Your job is to give again, exactly and with no additions, the lines in the records below from the one with "one library ( ), the" through the one with "habló así a", both included. Omit the pictures.

[Stored records]
= = =

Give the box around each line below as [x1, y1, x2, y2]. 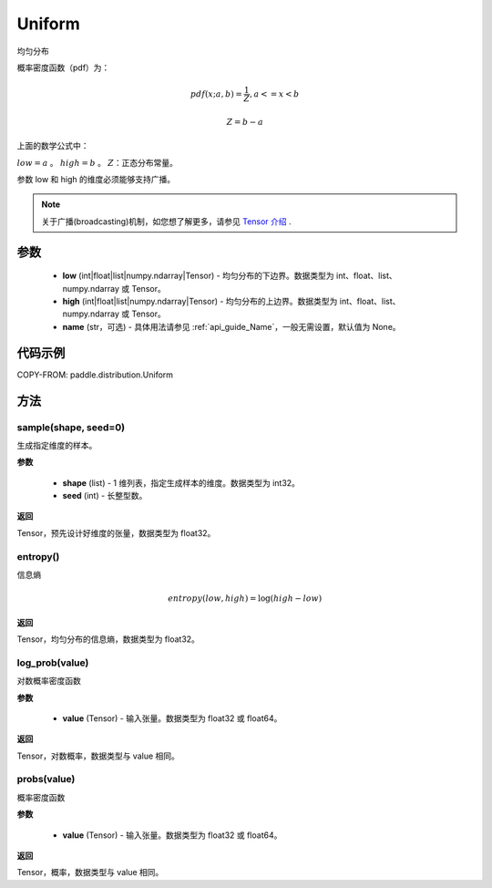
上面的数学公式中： [16, 140, 89, 151]
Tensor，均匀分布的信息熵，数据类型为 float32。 [16, 634, 200, 645]
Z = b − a [226, 117, 264, 127]
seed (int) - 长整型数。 [62, 490, 148, 501]
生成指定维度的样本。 [16, 439, 97, 450]
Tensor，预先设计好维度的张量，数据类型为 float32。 [16, 527, 216, 538]
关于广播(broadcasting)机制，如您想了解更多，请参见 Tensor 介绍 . [41, 215, 292, 227]
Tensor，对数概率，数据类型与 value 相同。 [16, 750, 179, 761]
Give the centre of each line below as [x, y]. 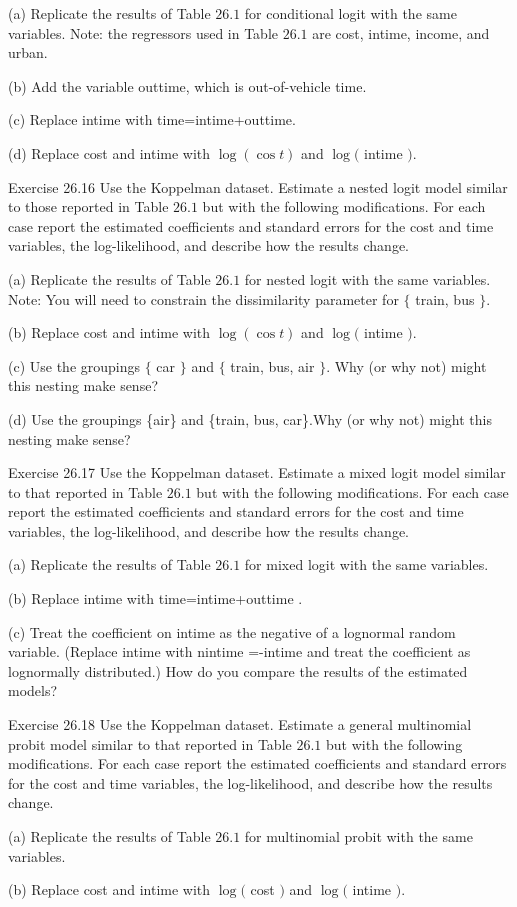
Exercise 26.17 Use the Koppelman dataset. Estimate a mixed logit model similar [257, 472]
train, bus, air [272, 365]
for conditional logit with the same [350, 13]
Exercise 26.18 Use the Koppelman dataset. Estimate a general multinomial [240, 724]
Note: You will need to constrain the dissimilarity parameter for [203, 298]
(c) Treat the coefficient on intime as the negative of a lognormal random [232, 631]
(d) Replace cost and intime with [109, 152]
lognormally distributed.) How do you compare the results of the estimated [238, 670]
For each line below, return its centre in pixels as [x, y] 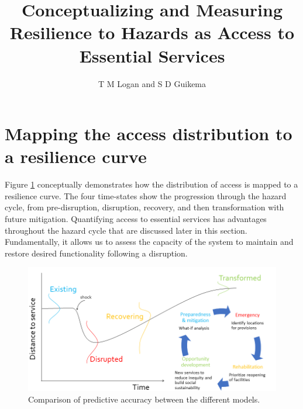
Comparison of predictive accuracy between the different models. [144, 399]
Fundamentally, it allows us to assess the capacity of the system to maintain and [149, 242]
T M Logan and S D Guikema [152, 83]
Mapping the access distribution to [149, 134]
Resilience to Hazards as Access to [152, 32]
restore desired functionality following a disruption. [96, 253]
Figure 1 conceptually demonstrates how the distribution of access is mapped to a [151, 184]
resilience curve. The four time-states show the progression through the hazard [146, 195]
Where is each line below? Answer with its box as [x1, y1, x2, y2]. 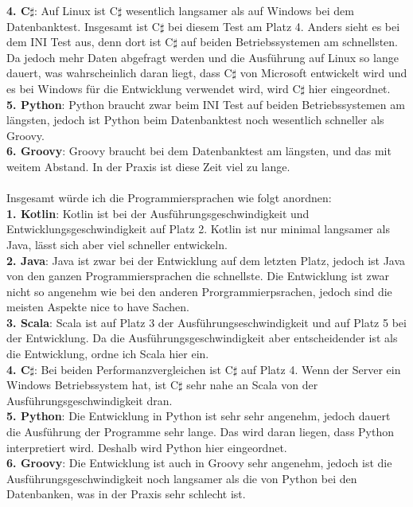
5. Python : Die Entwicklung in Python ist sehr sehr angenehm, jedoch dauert [6, 408, 391, 424]
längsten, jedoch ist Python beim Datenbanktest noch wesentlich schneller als [6, 111, 384, 128]
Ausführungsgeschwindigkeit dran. [6, 392, 173, 408]
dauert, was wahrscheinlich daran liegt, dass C [6, 64, 232, 81]
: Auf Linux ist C [33, 2, 118, 18]
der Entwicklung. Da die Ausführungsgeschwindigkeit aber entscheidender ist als [6, 330, 398, 346]
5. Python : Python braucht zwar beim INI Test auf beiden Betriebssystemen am [6, 96, 405, 112]
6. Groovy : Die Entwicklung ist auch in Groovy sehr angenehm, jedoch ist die [6, 454, 392, 471]
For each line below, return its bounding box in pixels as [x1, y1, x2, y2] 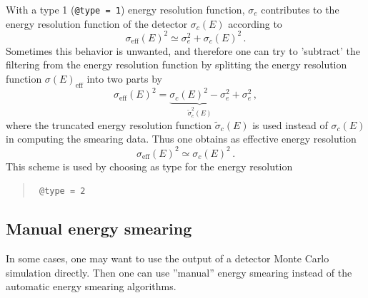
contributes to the [261, 2, 339, 16]
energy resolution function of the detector [6, 16, 188, 31]
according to [228, 16, 282, 31]
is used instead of [252, 117, 328, 132]
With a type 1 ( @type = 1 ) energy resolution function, [6, 2, 245, 16]
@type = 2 [39, 186, 86, 197]
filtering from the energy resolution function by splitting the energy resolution [6, 57, 347, 72]
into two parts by [86, 71, 162, 86]
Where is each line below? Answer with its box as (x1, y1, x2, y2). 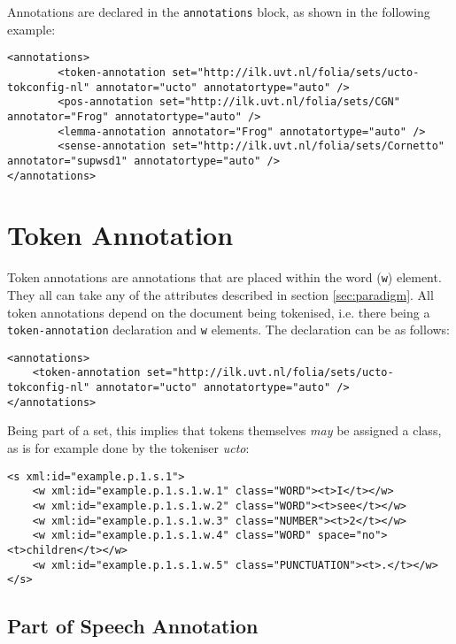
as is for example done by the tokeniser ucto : (7, 439, 250, 456)
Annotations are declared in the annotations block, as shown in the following (7, 3, 430, 20)
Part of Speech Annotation (7, 612, 259, 640)
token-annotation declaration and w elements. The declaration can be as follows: (7, 320, 451, 339)
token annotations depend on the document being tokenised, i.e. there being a (7, 303, 430, 321)
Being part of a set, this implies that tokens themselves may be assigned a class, (7, 421, 442, 440)
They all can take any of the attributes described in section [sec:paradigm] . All (7, 285, 434, 303)
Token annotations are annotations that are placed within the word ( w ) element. (7, 268, 442, 287)
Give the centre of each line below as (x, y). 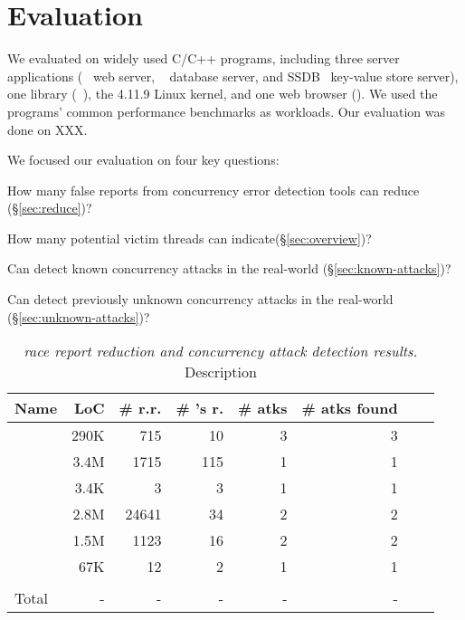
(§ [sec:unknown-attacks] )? (79, 316)
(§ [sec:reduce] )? (50, 208)
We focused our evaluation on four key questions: (143, 160)
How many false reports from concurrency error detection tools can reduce (214, 190)
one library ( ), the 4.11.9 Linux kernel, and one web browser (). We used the (223, 94)
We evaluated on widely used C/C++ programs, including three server (204, 58)
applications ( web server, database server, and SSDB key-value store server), (233, 76)
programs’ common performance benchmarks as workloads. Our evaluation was (227, 111)
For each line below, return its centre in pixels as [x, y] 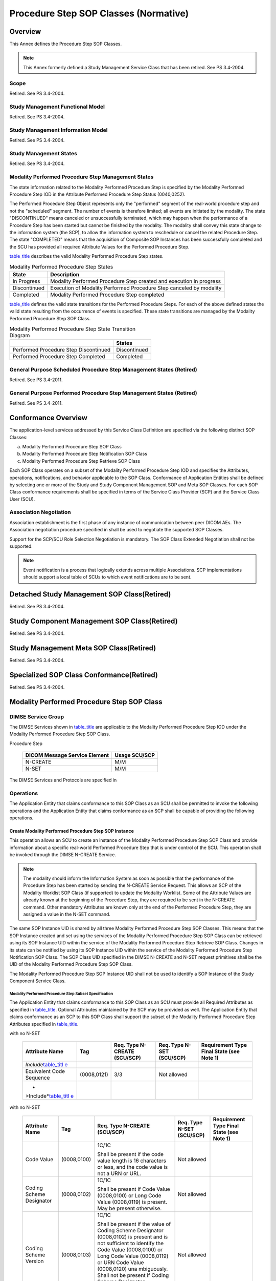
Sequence [38, 1078]
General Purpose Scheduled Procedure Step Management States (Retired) [103, 369]
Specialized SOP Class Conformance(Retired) [84, 675]
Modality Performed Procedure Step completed [107, 295]
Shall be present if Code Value [134, 1189]
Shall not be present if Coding [133, 1275]
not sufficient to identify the [131, 1243]
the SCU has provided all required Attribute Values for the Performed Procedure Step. [99, 246]
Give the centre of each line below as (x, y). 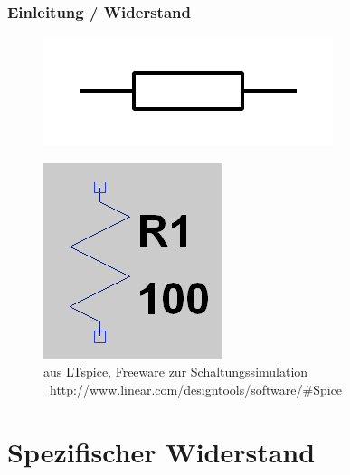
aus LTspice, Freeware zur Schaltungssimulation (176, 372)
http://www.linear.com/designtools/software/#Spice (196, 389)
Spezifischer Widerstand (161, 451)
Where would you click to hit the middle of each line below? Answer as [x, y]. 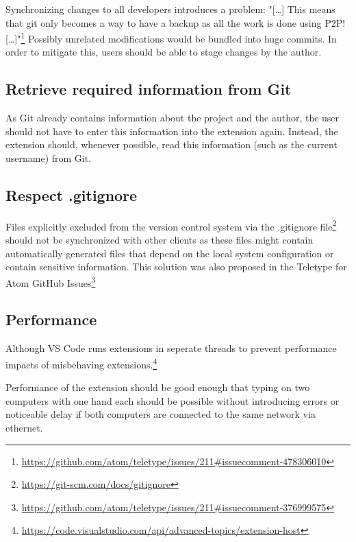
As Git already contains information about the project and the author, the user [173, 118]
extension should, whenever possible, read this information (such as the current [171, 144]
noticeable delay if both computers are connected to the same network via [161, 414]
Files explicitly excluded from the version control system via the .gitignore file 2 [171, 225]
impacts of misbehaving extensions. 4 [81, 363]
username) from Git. [49, 158]
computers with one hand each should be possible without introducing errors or [173, 400]
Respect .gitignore [72, 195]
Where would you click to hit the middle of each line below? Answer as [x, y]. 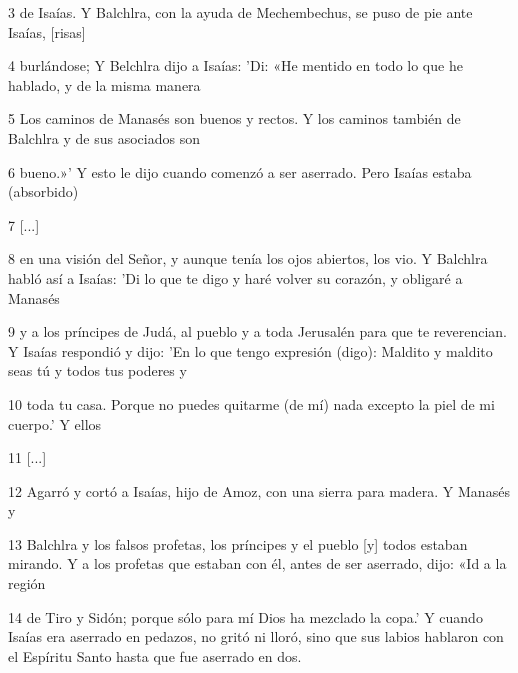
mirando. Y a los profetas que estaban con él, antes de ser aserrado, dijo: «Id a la [257, 563]
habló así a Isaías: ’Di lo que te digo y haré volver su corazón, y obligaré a [235, 277]
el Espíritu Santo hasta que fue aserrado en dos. [155, 655]
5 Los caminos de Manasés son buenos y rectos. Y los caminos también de [234, 118]
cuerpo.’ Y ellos [55, 423]
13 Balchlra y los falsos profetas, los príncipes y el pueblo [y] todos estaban [238, 543]
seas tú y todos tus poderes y [97, 370]
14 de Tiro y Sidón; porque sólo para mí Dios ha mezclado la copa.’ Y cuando [245, 616]
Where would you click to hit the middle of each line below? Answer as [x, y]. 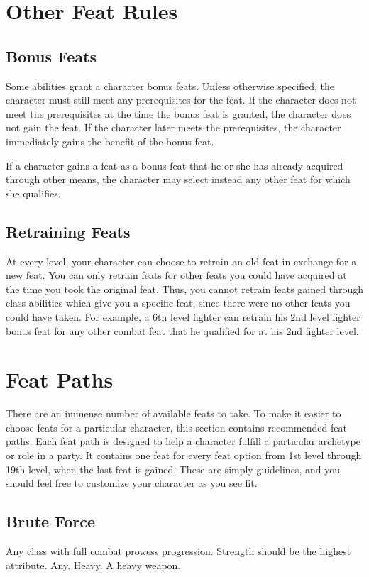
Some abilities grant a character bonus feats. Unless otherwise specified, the [170, 86]
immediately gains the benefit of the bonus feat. [110, 141]
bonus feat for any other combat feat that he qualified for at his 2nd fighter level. [182, 330]
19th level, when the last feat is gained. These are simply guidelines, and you [173, 469]
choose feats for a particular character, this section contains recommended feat [176, 427]
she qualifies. [33, 193]
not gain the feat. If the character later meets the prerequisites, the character [174, 127]
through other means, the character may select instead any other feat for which [178, 179]
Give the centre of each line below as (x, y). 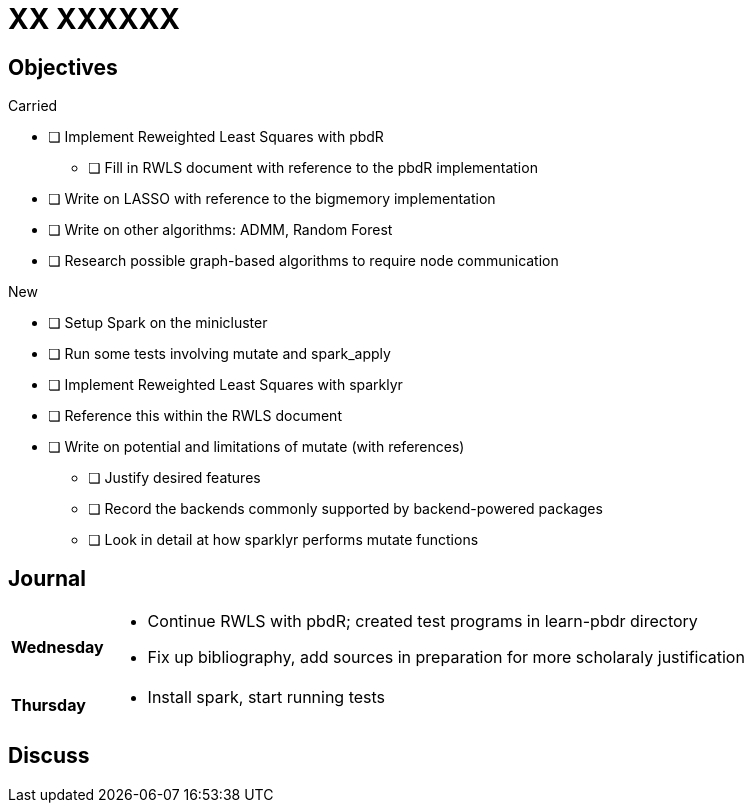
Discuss (49, 756)
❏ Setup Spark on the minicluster (158, 323)
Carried (33, 106)
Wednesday (57, 647)
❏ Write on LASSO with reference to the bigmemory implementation (272, 199)
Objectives (63, 67)
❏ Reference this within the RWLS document (195, 416)
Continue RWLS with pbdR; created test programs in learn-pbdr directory (422, 621)
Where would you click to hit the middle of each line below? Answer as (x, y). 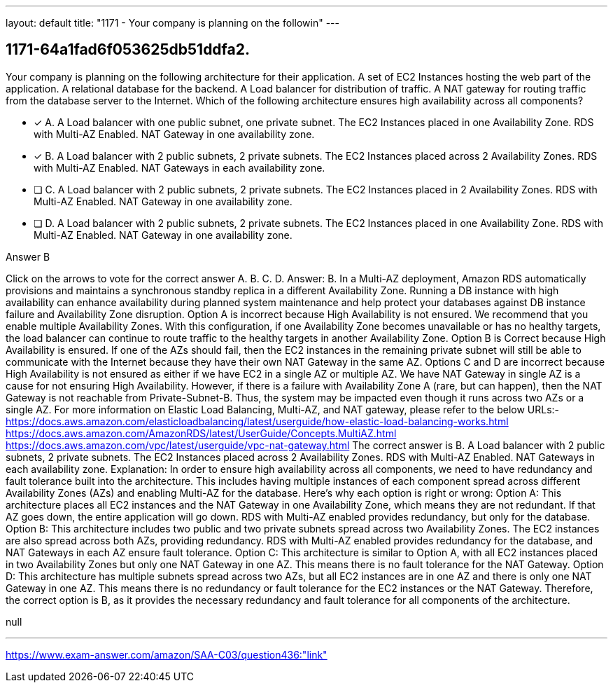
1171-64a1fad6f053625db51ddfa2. (128, 50)
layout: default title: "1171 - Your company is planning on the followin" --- (172, 23)
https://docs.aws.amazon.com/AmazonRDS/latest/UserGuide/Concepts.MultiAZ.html (201, 433)
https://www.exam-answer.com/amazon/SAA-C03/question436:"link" (167, 654)
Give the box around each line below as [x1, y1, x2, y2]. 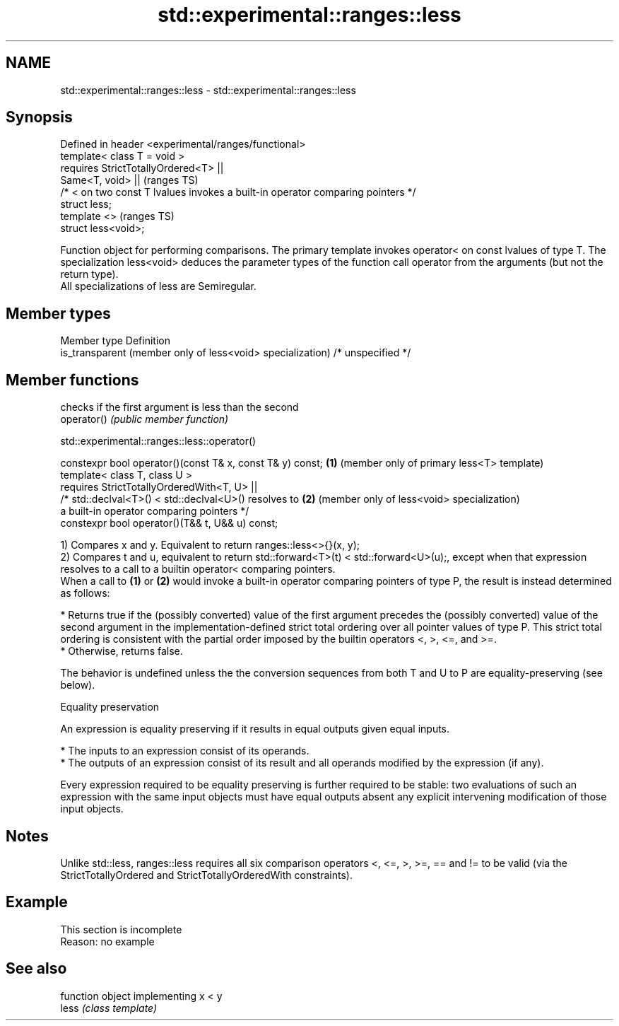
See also [6, 960, 67, 978]
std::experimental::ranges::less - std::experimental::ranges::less [60, 83, 356, 96]
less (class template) [60, 1001, 158, 1014]
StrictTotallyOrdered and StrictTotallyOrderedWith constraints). [60, 868, 353, 881]
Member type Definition [60, 334, 170, 347]
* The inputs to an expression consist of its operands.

= = =

> Result of this exercise
one library ( ), the 4.11.9 Linux kernel, and one web browser (). We used the (223, 94)
We evaluated on widely used C/C++ programs, including three server (204, 58)
applications ( web server, database server, and SSDB key-value store server), (233, 76)
programs’ common performance benchmarks as workloads. Our evaluation was (227, 111)
For each line below, return its centre in pixels as [x, y] 
Sequence [38, 1078]
General Purpose Scheduled Procedure Step Management States (Retired) [103, 369]
Specialized SOP Class Conformance(Retired) [84, 675]
Modality Performed Procedure Step completed [107, 295]
Shall be present if Code Value [134, 1189]
Shall not be present if Coding [133, 1275]
not sufficient to identify the [131, 1243]
the SCU has provided all required Attribute Values for the Performed Procedure Step. [99, 246]
Give the centre of each line below as (x, y). 
aus LTspice, Freeware zur Schaltungssimulation (176, 372)
http://www.linear.com/designtools/software/#Spice (196, 389)
Spezifischer Widerstand (161, 451)
Where would you click to hit the middle of each line below? Answer as [x, y]. 
As Git already contains information about the project and the author, the user [173, 118]
extension should, whenever possible, read this information (such as the current [171, 144]
noticeable delay if both computers are connected to the same network via [161, 414]
Files explicitly excluded from the version control system via the .gitignore file 2 [171, 225]
impacts of misbehaving extensions. 4 [81, 363]
username) from Git. [49, 158]
computers with one hand each should be possible without introducing errors or [173, 400]
Respect .gitignore [72, 195]
Where would you click to hit the middle of each line below? Answer as [x, y]. 
mirando. Y a los profetas que estaban con él, antes de ser aserrado, dijo: «Id a la [257, 563]
habló así a Isaías: ’Di lo que te digo y haré volver su corazón, y obligaré a [235, 277]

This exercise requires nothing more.